> [Material supplied]
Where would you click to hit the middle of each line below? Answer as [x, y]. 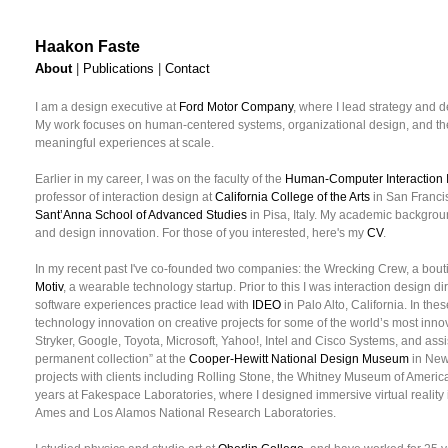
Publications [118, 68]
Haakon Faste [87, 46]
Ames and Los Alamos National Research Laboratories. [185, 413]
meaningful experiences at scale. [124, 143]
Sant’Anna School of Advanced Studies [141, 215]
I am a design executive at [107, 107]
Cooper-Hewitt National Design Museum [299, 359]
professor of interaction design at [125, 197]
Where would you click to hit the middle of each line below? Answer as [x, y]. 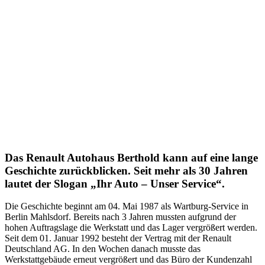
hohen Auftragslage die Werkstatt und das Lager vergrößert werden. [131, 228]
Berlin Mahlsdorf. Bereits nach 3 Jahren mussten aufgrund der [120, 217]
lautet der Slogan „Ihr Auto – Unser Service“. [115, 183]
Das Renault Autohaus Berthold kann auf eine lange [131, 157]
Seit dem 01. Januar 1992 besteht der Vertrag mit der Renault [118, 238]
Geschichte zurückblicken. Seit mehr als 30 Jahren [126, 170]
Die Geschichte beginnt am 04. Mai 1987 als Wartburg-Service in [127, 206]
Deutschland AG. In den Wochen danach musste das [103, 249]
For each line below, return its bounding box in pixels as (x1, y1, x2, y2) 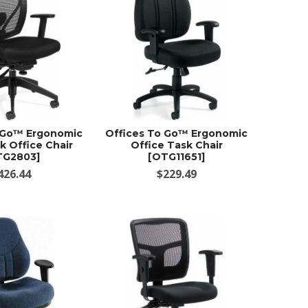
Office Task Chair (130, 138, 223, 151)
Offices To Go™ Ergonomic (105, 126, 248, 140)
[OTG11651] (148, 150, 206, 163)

> [Exercise brief]
Start at the line containing "Ames and Los" above and stop at the line containing "For each line". Output those lines exactly, both included, but none of the pictures.

> [Answer]
Ames and Los Alamos National Research Laboratories. [185, 413]
meaningful experiences at scale. [124, 143]
Sant’Anna School of Advanced Studies [141, 215]
I am a design executive at [107, 107]
Cooper-Hewitt National Design Museum [299, 359]
professor of interaction design at [125, 197]
Where would you click to hit the middle of each line below? Answer as [x, y]. 
hohen Auftragslage die Werkstatt und das Lager vergrößert werden. [131, 228]
Berlin Mahlsdorf. Bereits nach 3 Jahren mussten aufgrund der [120, 217]
lautet der Slogan „Ihr Auto – Unser Service“. [115, 183]
Das Renault Autohaus Berthold kann auf eine lange [131, 157]
Seit dem 01. Januar 1992 besteht der Vertrag mit der Renault [118, 238]
Geschichte zurückblicken. Seit mehr als 30 Jahren [126, 170]
Die Geschichte beginnt am 04. Mai 1987 als Wartburg-Service in [127, 206]
Deutschland AG. In den Wochen danach musste das [103, 249]
For each line below, return its bounding box in pixels as (x1, y1, x2, y2) 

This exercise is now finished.